* INSTRUCTIONS TO FOLLOW
Among the records below, find each line bearing the word "school" and copy it.
BEGIN DATA IN THIS EXERCISE
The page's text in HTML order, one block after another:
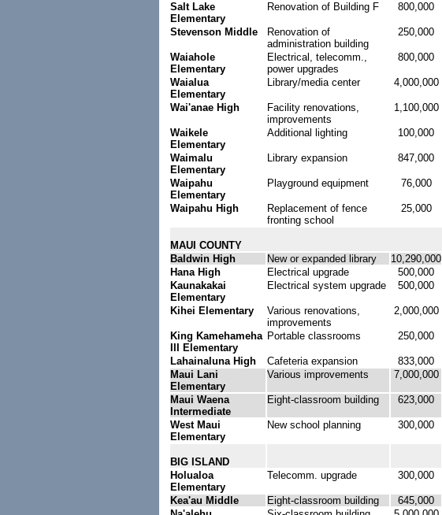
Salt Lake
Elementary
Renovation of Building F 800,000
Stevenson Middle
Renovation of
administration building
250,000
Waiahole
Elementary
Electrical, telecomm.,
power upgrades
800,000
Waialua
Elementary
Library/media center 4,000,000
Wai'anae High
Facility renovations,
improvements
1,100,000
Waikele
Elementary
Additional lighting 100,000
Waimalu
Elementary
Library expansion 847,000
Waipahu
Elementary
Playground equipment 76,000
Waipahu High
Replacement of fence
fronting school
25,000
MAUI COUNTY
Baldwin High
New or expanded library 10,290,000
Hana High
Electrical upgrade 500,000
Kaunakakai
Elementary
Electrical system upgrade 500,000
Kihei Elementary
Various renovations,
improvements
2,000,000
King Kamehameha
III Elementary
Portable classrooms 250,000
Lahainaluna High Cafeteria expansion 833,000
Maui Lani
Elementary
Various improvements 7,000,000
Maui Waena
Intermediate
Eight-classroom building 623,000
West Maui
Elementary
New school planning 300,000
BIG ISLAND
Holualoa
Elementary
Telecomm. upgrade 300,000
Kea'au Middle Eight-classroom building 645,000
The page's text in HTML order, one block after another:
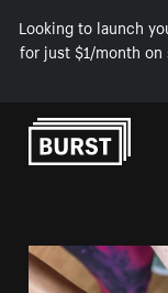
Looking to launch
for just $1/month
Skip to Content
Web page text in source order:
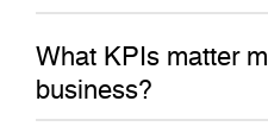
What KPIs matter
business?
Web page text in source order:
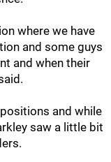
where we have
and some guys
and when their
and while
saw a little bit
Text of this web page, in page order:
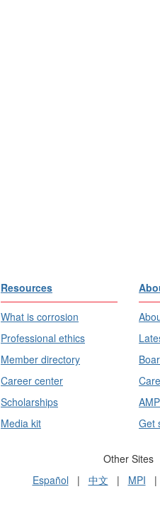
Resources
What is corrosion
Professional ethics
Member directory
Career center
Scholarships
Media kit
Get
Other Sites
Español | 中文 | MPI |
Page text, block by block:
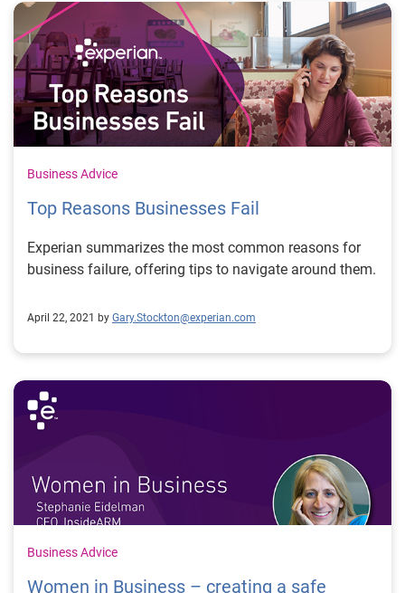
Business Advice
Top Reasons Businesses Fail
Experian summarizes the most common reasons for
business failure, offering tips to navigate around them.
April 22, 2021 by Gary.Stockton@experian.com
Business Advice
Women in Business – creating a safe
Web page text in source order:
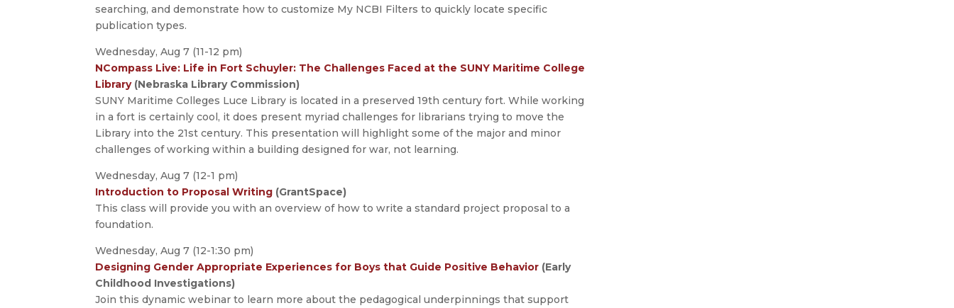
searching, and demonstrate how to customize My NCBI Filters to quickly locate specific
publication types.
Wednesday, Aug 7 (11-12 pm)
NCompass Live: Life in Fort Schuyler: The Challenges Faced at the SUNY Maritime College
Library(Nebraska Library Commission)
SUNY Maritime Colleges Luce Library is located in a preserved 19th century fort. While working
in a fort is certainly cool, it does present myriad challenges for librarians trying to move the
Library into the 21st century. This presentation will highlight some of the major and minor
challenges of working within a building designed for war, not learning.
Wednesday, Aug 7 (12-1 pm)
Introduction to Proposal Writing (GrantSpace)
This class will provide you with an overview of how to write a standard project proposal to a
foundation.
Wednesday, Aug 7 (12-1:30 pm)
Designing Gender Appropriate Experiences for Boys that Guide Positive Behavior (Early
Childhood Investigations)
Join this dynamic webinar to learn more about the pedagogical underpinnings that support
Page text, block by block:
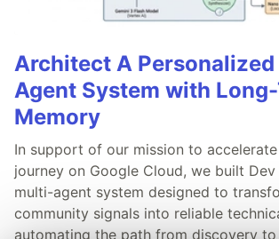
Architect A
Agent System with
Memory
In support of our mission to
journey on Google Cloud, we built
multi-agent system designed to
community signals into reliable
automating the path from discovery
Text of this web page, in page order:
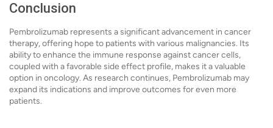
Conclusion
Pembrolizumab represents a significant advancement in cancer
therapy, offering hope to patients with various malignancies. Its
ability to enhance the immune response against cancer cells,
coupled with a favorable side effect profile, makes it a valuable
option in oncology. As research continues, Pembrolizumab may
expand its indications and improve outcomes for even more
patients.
END DATA IN THIS EXERCISE
* EXERCISE ANSWER
fronting school
New school planning 300,000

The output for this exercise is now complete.